リクライニングシートを目一杯倒し、アイマスクをかけて眠っていたその乗客は、アイマスクを取ると、眠そうにごしごしと目をこすった。
「もうすぐ最終着陸態勢に入ります。お座席の背もたれを元の位置に戻して頂けないでしょうか?」キャビンアテンダントはそう言って深々と頭を下げた。
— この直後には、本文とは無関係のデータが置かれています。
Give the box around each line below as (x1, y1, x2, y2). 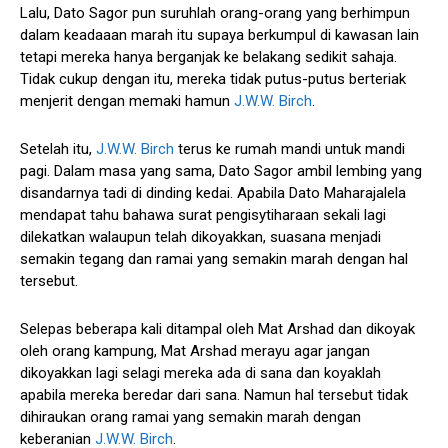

「うーん」その乗客は伸びをすると、バッと体を起こし、さらにシートを元に戻した。
「もう着くの?」そう聞いたその乗客はまだ17,8くらいの少女だった。くりくりした瞳に全体的にぽっちゃりした感じ。色白のその女の子は窓の外を凝視した。
「ああ、レイナ島だ、懐かしいなあ」
「あの、お客様」再度、キャビンアテンダントが声をかける。
「何?」大きな瞳を輝かせて、少女が反応する。
「シートベルトもお締めください」
「ああ」少女は慌ててカチャカチャとベルトを締める。
「ごめんなさいね。それにしてもひさしぶりだなあ」少女の目は再び窓の外に向く。
「前にもいらしたことがあるんですか?」キャビンアテンダントはにこやかに尋ねた。
少女はニコリと笑う。
「さゆはねえ、ここで生まれたの」
「あら、そうでしたか」
「さゆはねえ、レイナに会うために戻ってきたの。2年間留学してたんだけど」
さゆと名乗る少女はうれしそうに語る。
「じゃあ、ひさしぶりのふるさとなんですね?」
「はい」
「では、お家に戻られましたら、ごゆっくりなさって下さい」キャビンアテンダントはそう言い置いて、乗員用のジャンプシートの方に歩き去った。

「レイナ元気かなー?それからキャメも。さゆみんが帰って来たよー」
機体は着陸に向けて最終旋回に入った。窓の下に紺碧の海が広がる。

「なんか楽しい事ありそう」少女は機体の高度が下がるに連れて、ワクワク感を高めていった。